リンカーヒストンH1-4の機能を調査するためのマウス胚性幹細胞モデルの開発

リンカーヒストンH1 C末端ドメイン（CTD）は、クロマチン凝縮において極めて重要な役割を果たします。H1.4のCTDコーディング領域内のDe Novo Frameshift変異は、最近、知的障害と過成長を引き起こす神経疾患であるRahman症候群に関連していると報告されています。ラーマン症候群のメカニズムと病因を調査するために、マウス胚性幹細胞（MESC）およびCRISPR/Cas9ゲノムエンジニアリングを使用した細胞モデルを開発しました。私たちの設計されたMES細胞は、H1-4ダイナミクス、免疫沈降、核局在などの詳細な調査を促進します。さらに、Photoactivatable GFP（PA-GFP）とPulldownアッセイを容易にするHAタグで変異体H1-4にタグを付けました。これらの操作された細胞をマウスモデルの開発に使用して、H1-4タンパク質のin vivoの役割を研究できると予想しています。

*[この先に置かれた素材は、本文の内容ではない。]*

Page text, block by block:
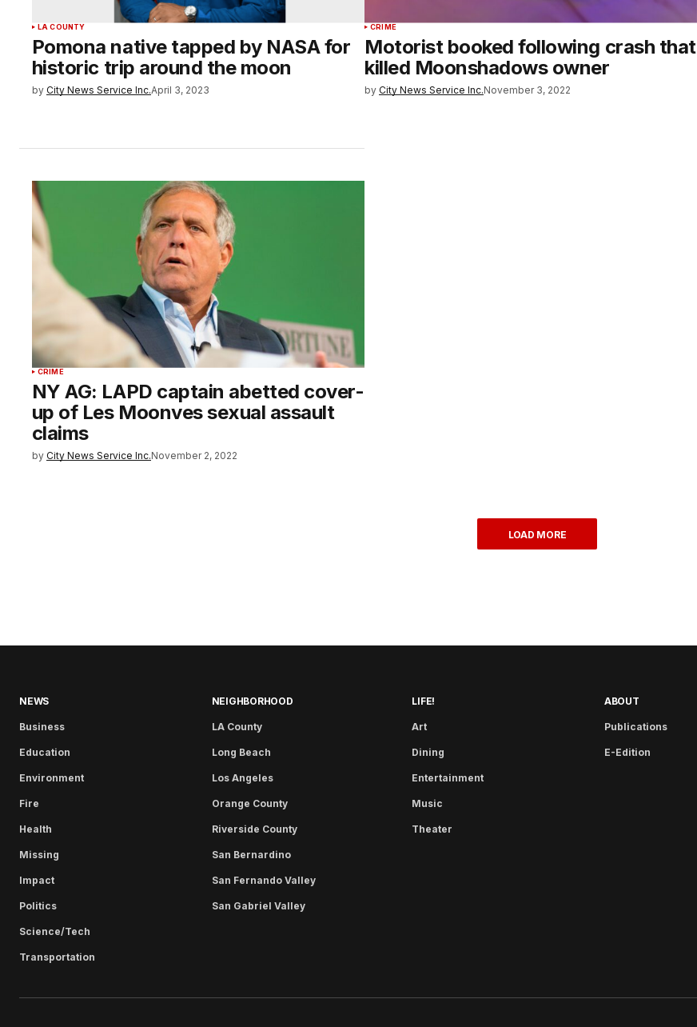
LA COUNTY
Pomona native tapped by NASA for
historic trip around the moon
by City News Service Inc.April 3, 2023
CRIME
Motorist booked following crash that
killed Moonshadows owner
by City News Service Inc.November 3, 2022
CRIME
NY AG: LAPD captain abetted cover-
up of Les Moonves sexual assault
claims
by City News Service Inc.November 2, 2022
LOAD MORE
NEWS
Business
Education
Environment
Fire
Health
Missing
Impact
Politics
Science/Tech
Transportation
NEIGHBORHOOD
LA County
Long Beach
Los Angeles
Orange County
Riverside County
San Bernardino
San Fernando Valley
San Gabriel Valley
LIFE!
Art
Dining
Entertainment
Music
Theater
ABOUT
Publications
E-Edition

The linker histone H1 C-terminal domain (CTD) plays a pivotal role in chromatin condensation. De novo frameshift mutations within the CTD coding region of H1.4 have recently been reported to be associated with Rahman syndrome, a neurological disease that causes intellectual disability and overgrowth. To investigate the mechanisms and pathogenesis of Rahman syndrome, we developed a cellular model using murine embryonic stem cells (mESCs) and CRISPR/Cas9 genome engineering. Our engineered mES cells facilitate detailed investigations, such as H1-4 dynamics, immunoprecipitation, and nuclear localization; in addition, we tagged the mutant H1-4 with a photoactivatable GFP (PA-GFP) and an HA tag to facilitate pulldown assays. We anticipate that these engineered cells could also be used for the development of a mouse model to study the in vivo role of the H1-4 protein.